EXERCISE OBJECTIVE: Copy, from the entries below, each line where the word "suspended" can be found.

[Collection entries]
━━━━

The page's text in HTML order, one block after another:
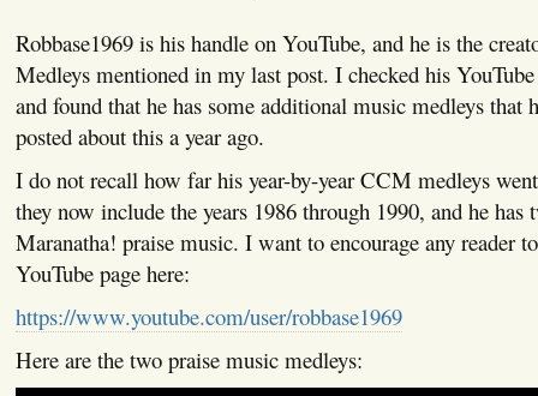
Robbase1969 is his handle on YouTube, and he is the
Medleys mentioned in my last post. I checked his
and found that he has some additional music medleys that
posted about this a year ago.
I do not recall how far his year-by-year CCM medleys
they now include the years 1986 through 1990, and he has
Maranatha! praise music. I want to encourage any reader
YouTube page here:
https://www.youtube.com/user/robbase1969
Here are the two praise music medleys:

━━━━

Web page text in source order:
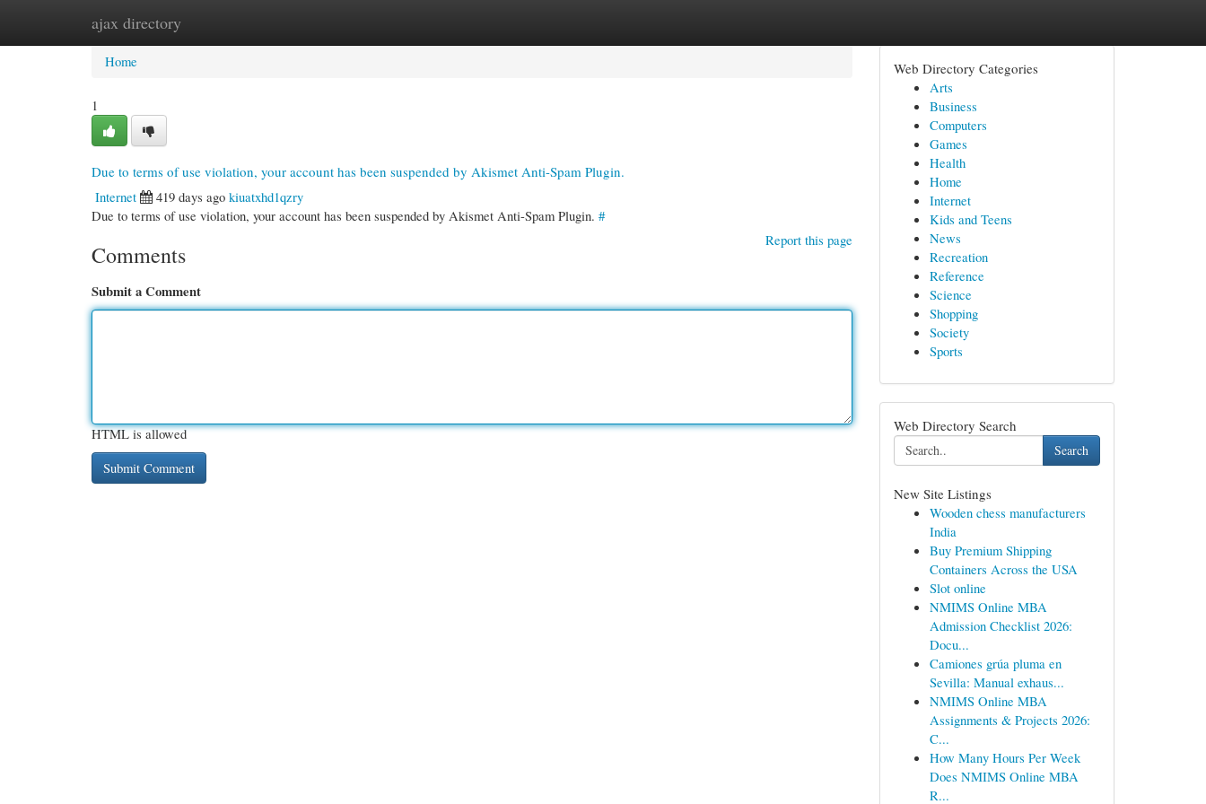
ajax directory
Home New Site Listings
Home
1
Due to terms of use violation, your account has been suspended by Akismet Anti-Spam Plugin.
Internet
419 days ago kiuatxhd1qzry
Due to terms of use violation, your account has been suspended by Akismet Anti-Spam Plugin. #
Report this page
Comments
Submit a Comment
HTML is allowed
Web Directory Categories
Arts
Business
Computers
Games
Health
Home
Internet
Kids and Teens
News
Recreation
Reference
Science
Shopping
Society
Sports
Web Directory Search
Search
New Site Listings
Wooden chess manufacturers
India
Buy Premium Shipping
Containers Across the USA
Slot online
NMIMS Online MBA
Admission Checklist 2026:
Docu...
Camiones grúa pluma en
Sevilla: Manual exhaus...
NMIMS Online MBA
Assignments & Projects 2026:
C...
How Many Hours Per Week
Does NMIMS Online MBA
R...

━━━━

OUTPUT BELOW:
Due to terms of use violation, your account has been suspended by Akismet Anti-Spam Plugin.
Due to terms of use violation, your account has been suspended by Akismet Anti-Spam Plugin. #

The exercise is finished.